Volatile media include, for example, dynamic memory 704.
Transmission media include, for example, coaxial cables, copper
wire, fiber optic cables, and carrier waves that travel through
space without wires or cables, such as acoustic waves and
electromagnetic waves, including radio, optical and infrared waves.
Signals include man-made transient variations in amplitude,
frequency, phase, polarization or other physical properties
transmitted through the transmission media. Common forms of
computer-readable media include, for example, a floppy disk, a
flexible disk, hard disk, magnetic tape, any other magnetic medium,
a CD-ROM, CDRW, DVD, any other optical medium, punch cards, paper
tape, optical mark sheets, any other physical medium with patterns
of holes or other optically recognizable indicia, a RAM, a PROM, an
EPROM, a FLASH-EPROM, any other memory chip or cartridge, a carrier
wave, or any other medium from which a computer can read. The term
computer-readable storage medium is used herein to refer to any
computer-readable medium except transmission media.

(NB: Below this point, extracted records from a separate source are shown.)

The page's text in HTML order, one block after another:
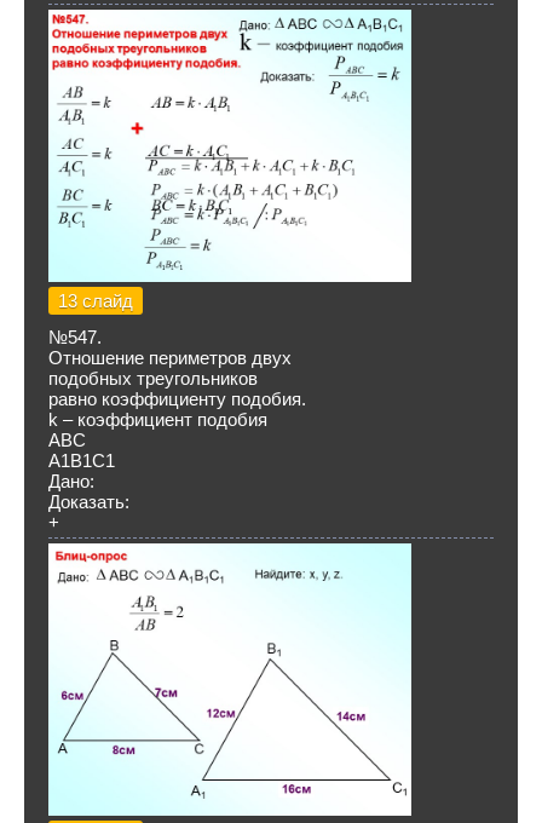
13 слайд
№547.
Отношение периметров двух
подобных треугольников
равно коэффициенту подобия.
k – коэффициент подобия
ABC
A1B1C1
Дано:
Доказать:
+
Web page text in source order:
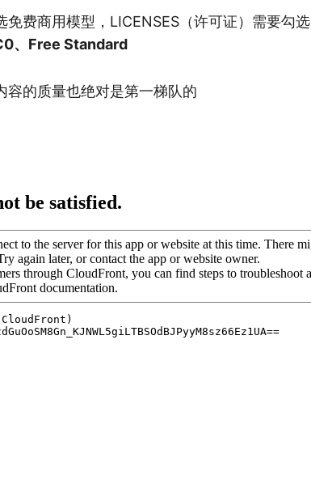
免费商用模型，LICENSES（许可证）需要勾选
、Free Standard
容的质量也绝对是第一梯队的
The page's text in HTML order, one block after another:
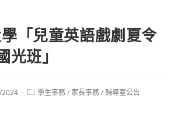
「兒童英語戲劇夏令
光班」
Post學生事務/ 家長事務/輔導室公告
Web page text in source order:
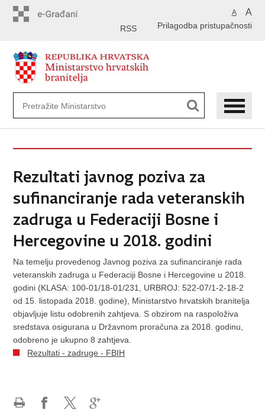
A A
Prilagodba pristupačnosti
RSS
Rezultati javnog poziva za
sufinanciranje rada veteranskih
zadruga u Federaciji Bosne i
Hercegovine u 2018. godini
Na temelju provedenog Javnog poziva za sufinanciranje rada
veteranskih zadruga u Federaciji Bosne i Hercegovine u 2018.
godini (KLASA: 100-01/18-01/231, URBROJ: 522-07/1-2-18-2
od 15. listopada 2018. godine), Ministarstvo hrvatskih branitelja
objavljuje listu odobrenih zahtjeva. S obzirom na raspoloživa
sredstava osigurana u Državnom proračuna za 2018. godinu,
odobreno je ukupno 8 zahtjeva.
Rezultati - zadruge - FBIH

[0079] Logic encoded in one or more tangible media includes one or
both of processor instructions on a computer-readable storage media
and special purpose hardware, such as ASIC 720.
[0080] Network link 778 typically provides information
communication using transmission media through one or more networks
to other devices that use or process the information. For example,
network link 778 may provide a connection through local network 780
to a host computer 782 or to equipment 784 operated by an Internet
Service Provider (ISP). ISP equipment 784 in turn provides data
communication services through the public, world-wide
packet-switching communication network of networks now commonly
referred to as the Internet 790.
[0081] A computer called a server host 792 connected to the
Internet hosts a process that provides a service in response to
information received over the Internet. For example, server host
792 hosts a process that provides information representing video
data for presentation at display 714. It is contemplated that the
components of system 700 can be deployed in various configurations
within other computer systems, e.g., host 782 and server 792.

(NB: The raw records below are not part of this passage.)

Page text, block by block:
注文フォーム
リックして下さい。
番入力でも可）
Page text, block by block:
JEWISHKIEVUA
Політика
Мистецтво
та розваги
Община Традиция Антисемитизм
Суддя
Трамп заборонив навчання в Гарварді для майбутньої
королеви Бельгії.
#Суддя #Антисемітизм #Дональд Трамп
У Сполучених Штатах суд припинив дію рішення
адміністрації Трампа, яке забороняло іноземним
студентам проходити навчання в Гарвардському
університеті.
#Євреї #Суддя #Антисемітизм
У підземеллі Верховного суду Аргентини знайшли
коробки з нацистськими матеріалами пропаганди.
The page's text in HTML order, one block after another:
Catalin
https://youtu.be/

[0082] At least some embodiments of the invention are related to
the use of computer system 700 for implementing some or all of the
techniques described herein. According to one embodiment of the
invention, those techniques are performed by computer system 700 in
response to processor 702 executing one or more sequences of one or
more processor instructions contained in memory 704. Such
instructions, also called computer instructions, software and
program code, may be read into memory 704 from another
computer-readable medium such as storage device 708 or network link
778. Execution of the sequences of instructions contained in memory
704 causes processor 702 to perform one or more of the method steps
described herein. In alternative embodiments, hardware, such as
ASIC 720, may be used in place of or in combination with software
to implement the invention. Thus, embodiments of the invention are
not limited to any specific combination of hardware and software,
unless otherwise explicitly stated herein.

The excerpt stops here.